Saturated Milk Fats and Inflammatory Bowel Disease

This article that came out today from the University of Chicago that leads readers to believe that milk fats can change the bacteria in the intestines which may increase the risk of developing inflammatory bowel disease. The key word of course is “may”. In the experiment mice were fed diets that had were high in saturated milk fat and 60% of the mice that were fed high saturated milk fats developed ulcerative colitis compared to only 25%-30% who were fed low fat diets.
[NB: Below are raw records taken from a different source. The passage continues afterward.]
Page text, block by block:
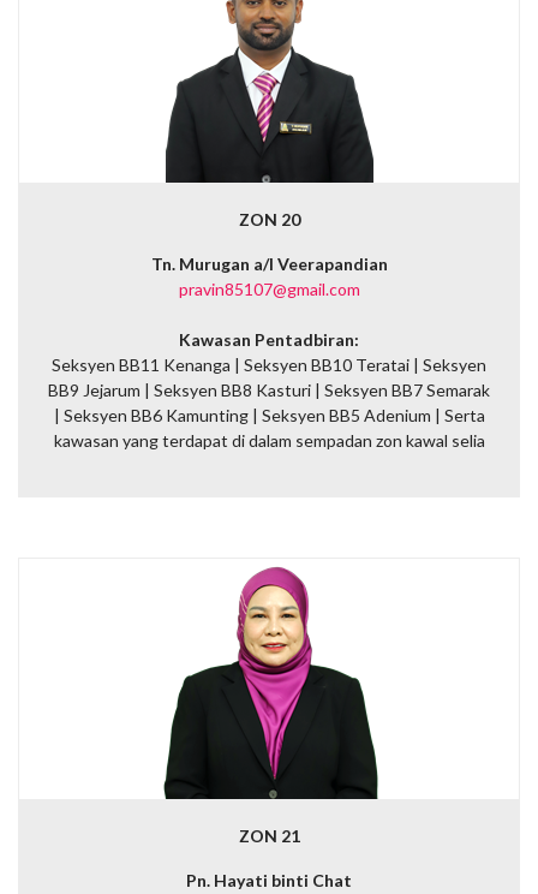
ZON 20
Tn. Murugan a/l Veerapandian
pravin85107@gmail.com
Kawasan Pentadbiran:
Seksyen BB11 Kenanga | Seksyen BB10 Teratai | Seksyen
BB9 Jejarum | Seksyen BB8 Kasturi | Seksyen BB7 Semarak
| Seksyen BB6 Kamunting | Seksyen BB5 Adenium | Serta
kawasan yang terdapat di dalam sempadan zon kawal selia
ZON 21
Pn. Hayati binti Chat
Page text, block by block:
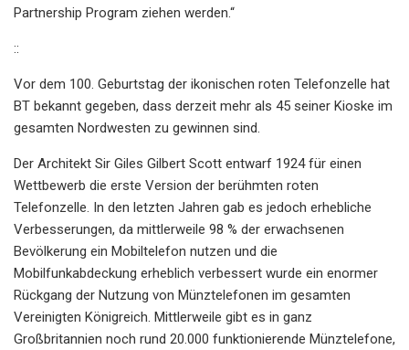
Partnership Program ziehen werden.“
::
Vor dem 100. Geburtstag der ikonischen roten Telefonzelle hat
BT bekannt gegeben, dass derzeit mehr als 45 seiner Kioske im
gesamten Nordwesten zu gewinnen sind.
Der Architekt Sir Giles Gilbert Scott entwarf 1924 für einen
Wettbewerb die erste Version der berühmten roten
Telefonzelle. In den letzten Jahren gab es jedoch erhebliche
Verbesserungen, da mittlerweile 98 % der erwachsenen
Bevölkerung ein Mobiltelefon nutzen und die
Mobilfunkabdeckung erheblich verbessert wurde ein enormer
Rückgang der Nutzung von Münztelefonen im gesamten
Vereinigten Königreich. Mittlerweile gibt es in ganz
Großbritannien noch rund 20.000 funktionierende Münztelefone,
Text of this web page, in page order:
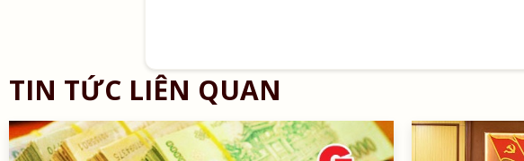
TIN TỨC LIÊN QUAN
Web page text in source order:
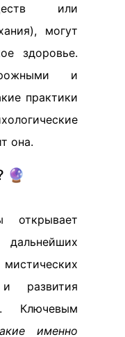
или
могут
здоровье.
и
практики
она.
🔮
открывает
мистических
развития
Ключевым
именно
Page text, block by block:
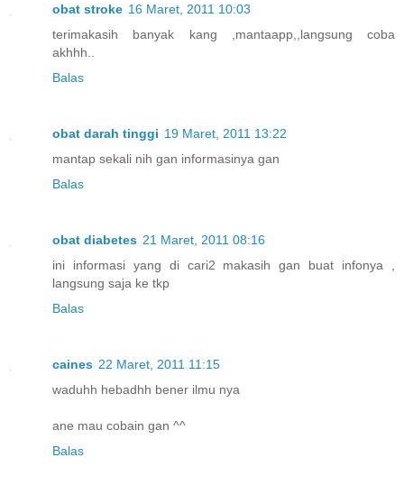
obat stroke 16 Maret, 2011 10:03
terimakasih banyak kang ,mantaapp,,langsung coba
akhhh..
Balas
obat darah tinggi 19 Maret, 2011 13:22
mantap sekali nih gan informasinya gan
Balas
obat diabetes 21 Maret, 2011 08:16
ini informasi yang di cari2 makasih gan buat infonya ,
langsung saja ke tkp
Balas
caines 22 Maret, 2011 11:15
waduhh hebadhh bener ilmu nya
ane mau cobain gan ^^
Balas
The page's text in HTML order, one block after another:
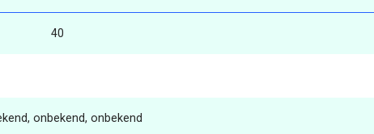
40
onbekend, onbekend
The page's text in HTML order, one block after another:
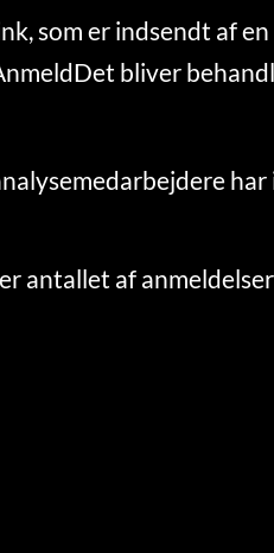
som er indsendt af
bliver
antallet af
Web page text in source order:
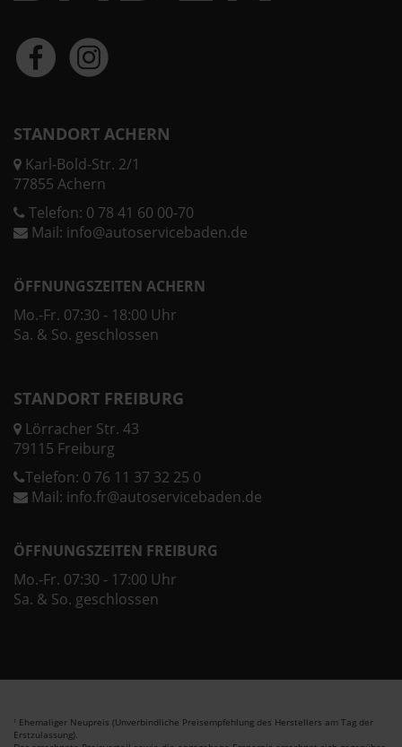
STANDORT ACHERN
Karl-Bold-Str. 2/1
77855 Achern
Telefon: 0 78 41 60 00-70
Mail: info@autoservicebaden.de
ÖFFNUNGSZEITEN ACHERN
Mo.-Fr. 07:30 - 18:00 Uhr
Sa. & So. geschlossen
STANDORT FREIBURG
Lörracher Str. 43
79115 Freiburg
Telefon: 0 76 11 37 32 25 0
Mail: info.fr@autoservicebaden.de
ÖFFNUNGSZEITEN FREIBURG
Mo.-Fr. 07:30 - 17:00 Uhr
Sa. & So. geschlossen
1 Ehemaliger Neupreis (Unverbindliche Preisempfehlung des Herstellers am Tag der
Erstzulassung).
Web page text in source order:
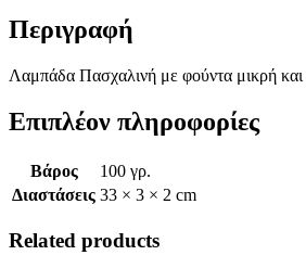
Περιγραφή
Λαμπάδα Πασχαλινή με φούντα μικρή και
Επιπλέον πληροφορίες
Βάρος
100 γρ.
Διαστάσεις 33 × 3 × 2 cm
Related products
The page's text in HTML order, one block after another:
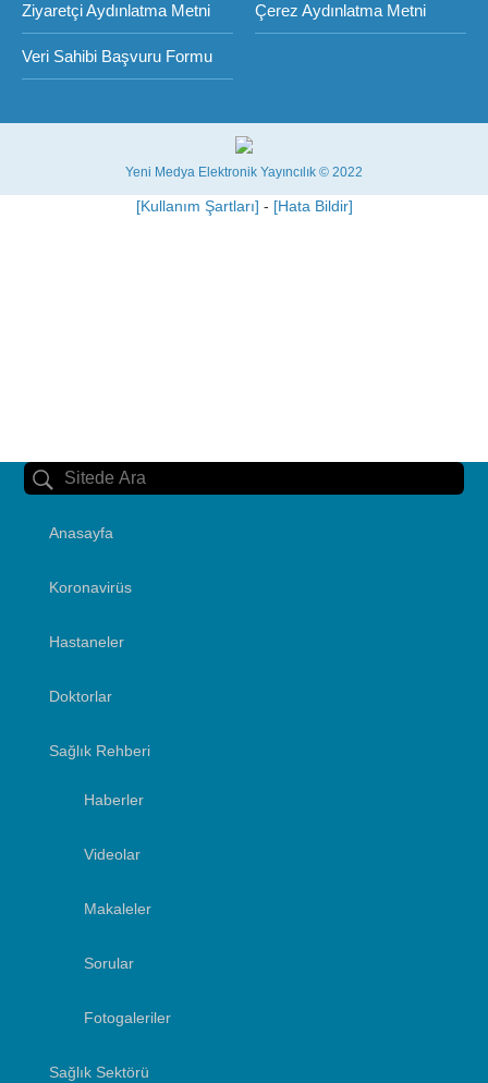
Ziyaretçi Aydınlatma Metni Çerez Aydınlatma Metni
Veri Sahibi Başvuru Formu
Yeni Medya Elektronik Yayıncılık © 2022
[Kullanım Şartları] - [Hata Bildir]
Anasayfa
Koronavirüs
Hastaneler
Doktorlar
Sağlık Rehberi
Haberler
Videolar
Makaleler
Sorular
Fotogaleriler
Sağlık Sektörü
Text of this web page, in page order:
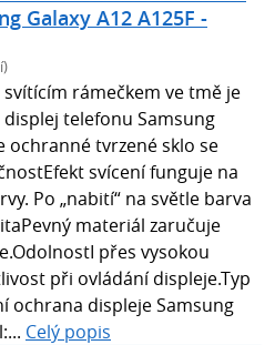
Galaxy A12 A125F -
rámečkem ve tmě je
telefonu Samsung
ochranné tvrzené sklo se
svícení funguje na
Po „nabití“ na světle barva
materiál zaručuje
přes vysokou
při ovládání displeje.Typ
ochrana displeje Samsung
Celý popis
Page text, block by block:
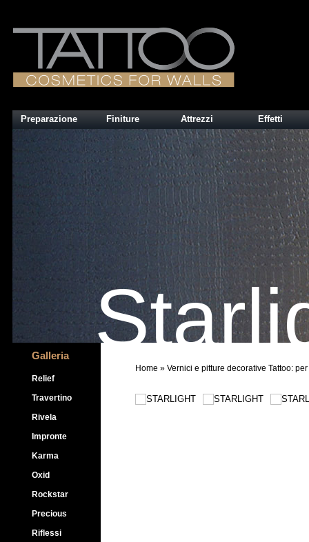
Preparazione Finiture Attrezzi Effetti
Galleria
Relief
Travertino
Rivela
Impronte
Karma
Oxid
Rockstar
Precious
Riflessi
Home » Vernici e pitture decorative Tattoo:
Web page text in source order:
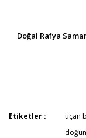
Doğal Rafya
Etiketler : uçan

Of course, what we eat is only one factor in inflammatory bowel disease. Genes play a part too as well as the environment we live in. Also it is worth noting that trials in mice do not always translate into human results. One reason why I discount this study is for someone to explain to me how we have so many obese people yet so many fewer with inflammatory bowel disease? If diet has such a large role as many claim you would think there would be millions of people with inflammatory bowel disease as opposed to the 1.4 million that is estimated. I don’t discount that diet and what we eat can have a role in whether or not developing inflammatory bowel disease. However understanding what causes inflammatory bowel disease is complicated. What I would question is how much of an influence is diet into developing inflammatory bowel disease. Of course more research and experiments will have to be performed to figure this out.